# Intel still  rules the indian market !!!



## sharma_deepak83 (Dec 29, 2004)

It all started with my quest for my new computer. I wanted somethin faster than my PIII ( dont mind, I am not selling PIII and I still love it). I short listed every processor in the range of 2.4 - 3.0 Ghz ( I had my financial constraints ). So with a budget of 10k, I knew if I wont be able to buy Intel p4. But I never wanted to buy the same and AMD was always on my mind. So I short listed Athlon 3000+ Xp barton + ASUS A7N8X with some help from diffreent magzines. 

So with a proud face I searched for deales all over my city to find my componenets. But in vain every body lingered me or told me to buy P4 as its a good option and AMD is all busted with thermal problems etc etc etc  ( all trying to hint me that they dont have AMD ).  So I went to the Rashi Pheripheral guy who think they are the best. (  ). No no I am not laughing at there rating, I am laughing at what they told me. They told me that it will take them 1 week to arrange the same as the same is to be ported from Malyasia and "SIr, I will recommend Intels Celeron 2.2 Ghz. Its faster than that and cheaper than AMD." 

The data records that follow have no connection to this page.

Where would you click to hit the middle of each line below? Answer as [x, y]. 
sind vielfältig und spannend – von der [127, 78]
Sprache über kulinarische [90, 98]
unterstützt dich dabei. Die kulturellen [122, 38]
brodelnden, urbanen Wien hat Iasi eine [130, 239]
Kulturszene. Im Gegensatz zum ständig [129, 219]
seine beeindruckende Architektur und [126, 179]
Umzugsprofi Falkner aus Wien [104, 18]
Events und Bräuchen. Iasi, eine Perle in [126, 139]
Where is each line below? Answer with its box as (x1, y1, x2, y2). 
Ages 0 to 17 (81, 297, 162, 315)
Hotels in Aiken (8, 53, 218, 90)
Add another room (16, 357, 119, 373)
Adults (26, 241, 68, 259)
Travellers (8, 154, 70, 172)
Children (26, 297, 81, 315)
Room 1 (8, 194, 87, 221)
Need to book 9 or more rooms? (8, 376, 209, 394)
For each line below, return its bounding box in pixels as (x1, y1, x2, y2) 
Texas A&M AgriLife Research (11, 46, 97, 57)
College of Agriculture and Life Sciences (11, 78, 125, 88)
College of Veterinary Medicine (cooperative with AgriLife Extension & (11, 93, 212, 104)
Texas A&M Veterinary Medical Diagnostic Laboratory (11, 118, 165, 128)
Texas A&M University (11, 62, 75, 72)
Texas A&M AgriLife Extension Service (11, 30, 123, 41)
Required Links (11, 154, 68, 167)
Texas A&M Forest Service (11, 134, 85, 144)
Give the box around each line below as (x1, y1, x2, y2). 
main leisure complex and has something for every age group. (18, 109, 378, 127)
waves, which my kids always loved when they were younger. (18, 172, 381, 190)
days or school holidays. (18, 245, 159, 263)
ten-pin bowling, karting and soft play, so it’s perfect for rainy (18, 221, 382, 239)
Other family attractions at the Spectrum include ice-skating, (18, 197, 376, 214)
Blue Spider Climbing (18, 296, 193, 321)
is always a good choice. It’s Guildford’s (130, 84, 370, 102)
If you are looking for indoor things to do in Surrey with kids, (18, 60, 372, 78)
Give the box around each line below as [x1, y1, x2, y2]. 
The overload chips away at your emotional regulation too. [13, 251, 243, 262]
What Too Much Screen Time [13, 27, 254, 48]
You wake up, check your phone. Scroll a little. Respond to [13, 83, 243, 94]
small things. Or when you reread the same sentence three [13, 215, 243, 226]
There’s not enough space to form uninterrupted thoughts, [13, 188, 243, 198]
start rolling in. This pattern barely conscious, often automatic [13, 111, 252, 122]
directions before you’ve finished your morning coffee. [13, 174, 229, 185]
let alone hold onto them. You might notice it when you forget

All said and done, at last I found a dealer who arranged the processor and my required motherboard in 2 days but did the same for some extra money. I got the same in a week but would it had been Intels machine , I would had got the same in a day.   See friends Intel still rules cos of there support thats why AMD still being so cheap and fast is not 
able to cope with it. Come on AMD wake up, you are loosing grounds in INDIA.


----------



## funkymonkey (Dec 29, 2004)

well I dont know from where you are but in mumbai there are countless stores where you can walk in, get any AMD processor ranging from Barton 2400+ to top notch FX-55 and most processors on 1 day request at max.
I told my dealer I want A8N SLI and next day at 3PM it was delivered at my door.
Never ever call rashi directly. they dont deal with end customers directly. Most people there dont even know whats what. They are basically importers and distributers.


----------



## sharma_deepak (Dec 30, 2004)

*Yeh u can get the service in Metros !!!!*

I am from Ludhiana. Pretty popular place ( Manchester of India ). But buying an AMD processor was not at all a good experience. Metros have showrooms of companies like HP, Intel and what not. Everyone was ready for assembling intel within 2 hours and had box packed Intel Processors lie in there showrooms. I dont dont diagree with you but buying a non standarad tcomponent in non metros citys is not instant with the exception of Banglore........


----------



## maverickrohan (Dec 30, 2004)

To Begin With Ludhiana -> Manchester  -> No Comments!!!

And Secondly:

*AMD ROCKS!!!*

*img.photobucket.com/albums/v224/maverickrohan/AMDMe_Cadence.jpg

Well Well, to tell u something about myself, I have been to Lamington Road....read Comp. Hardware Capital of India atleast 200 times!!! (Seriously!!!)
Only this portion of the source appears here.